Vítima estava internada desde julho deste ano, quando um vizinho bateu na porta da casa dela e a esfaqueou. Em seguida, o suspeito entrou em luta corporal com o marido dela e também o esfaqueou.

A mulher esfaqueada na porta de casa, em um apartamento no bairro do Bessa, em João Pessoa, morreu na manhã deste sábado (10), no Hospital de Emergência e Trauma da cidade. Juliana Mônica Alves, de 32 anos, estava internada no hospital desde o dia 8 de julho deste ano. De acordo com a unidade de saúde, ela apresentou um quadro de infecção generalizada e não resistiu.

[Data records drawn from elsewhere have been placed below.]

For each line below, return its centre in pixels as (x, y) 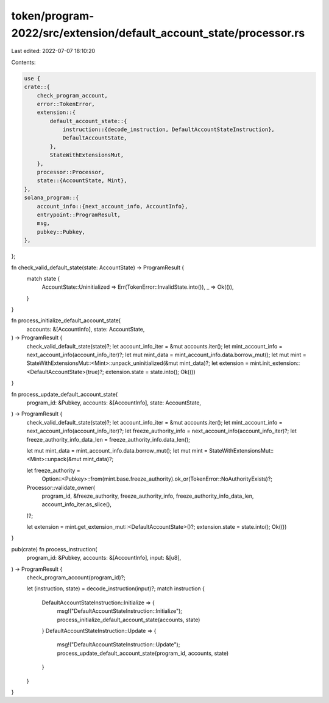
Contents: (23, 62)
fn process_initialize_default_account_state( (66, 320)
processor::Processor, (71, 172)
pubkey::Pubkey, (61, 232)
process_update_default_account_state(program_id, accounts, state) (143, 653)
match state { (43, 278)
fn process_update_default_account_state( (65, 394)
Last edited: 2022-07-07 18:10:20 (53, 51)

Juliana Alves e o companheiro dela, Jefferson Soares, foram esfaqueados na noite do dia 7 de julho deste ano. Na época, as informações da Polícia Militar e de testemunhas eram de que o vizinho teria batido na porta do apartamento do casal durante a noite. Quando a mulher abriu a porta, ele a esfaqueou. Em seguida, o marido dela saiu, entrou em luta corporal com o vizinho, mas acabou sendo esfaqueado também.

O casal foi levado para o Hospital de Emergência e Trauma por outros vizinhos. Jefferson Soares, de 31 anos, recebeu alta. Já a esposa dele, Juliana Alves, passou por cirurgia e o estado de saúde dela era considerado estável.

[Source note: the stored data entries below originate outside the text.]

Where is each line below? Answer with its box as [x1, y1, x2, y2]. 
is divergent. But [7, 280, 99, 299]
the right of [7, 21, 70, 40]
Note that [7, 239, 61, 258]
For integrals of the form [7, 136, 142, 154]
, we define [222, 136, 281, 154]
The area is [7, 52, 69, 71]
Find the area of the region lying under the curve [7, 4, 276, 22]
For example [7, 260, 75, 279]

Mônica Alves era técnica de enfermagem. No dia do crime, ela foi golpeada com 14 facadas. Conforme o hospital, ante de morrer a mulher passou cerca de 33 dias consecutivos na Unidade de Tratamento Intensivo (UTI) e por quatro procedimentos cirúrgicos.

Suspeito era vizinho do casal
Após o crime, o vizinho do casal, suspeito do crime, fugiu. No entanto, ele foi detido pela Polícia Militar na mesma rua onde o prédio fica localizado. Em depoimento, o suspeito, de 26 anos, contou para Polícia Civil que estava em casa quando um oficial de Justiça foi até a casa dele para entregar uma medida protetiva por conta de agressões que ele teria praticado contra a mãe, além de ter ameaçado uma jovem de 14 anos.

Ainda segundo depoimento do suspeito à polícia, após receber o documento do oficial da Justiça,, ele disse que “surtou”, foi até o guarda-roupa, pegou um canivete e foi até a casa dos vizinhos. Ele ainda disse que não sabe por qual motivo teve essa atitude. O suspeito era advogado e, após o depoimento, permaneceu preso.

Suspeito foi para instituto de psiquiatria
O homem suspeito de esfaquear o casal foi encaminhado para o Instituto de Psiquiatria Forense (IPF), após passar por audiência de custódia, na tarde do dia 8 de julho deste ano. De acordo com o juiz Adilson Fabrício, diretor do Fórum e magistrado que conduziu a audiência, a prisão em flagrante do suspeito foi convertida em prisão preventiva. Ele informou que o homem foi encaminhado para um instituto psiquiátrico, e não para um presídio comum, por apresentar um histórico de distúrbios mentais.

Na época, o juiz explicou ainda que, enquanto estiver internado provisoriamente no IPF, o homem passaria por um exame de sanidade mental, com psicólogos e psiquiatras, havendo um prazo de 45 dias para realização da avaliação e, tendo em vista o resultado, o caso seguirá na Justiça.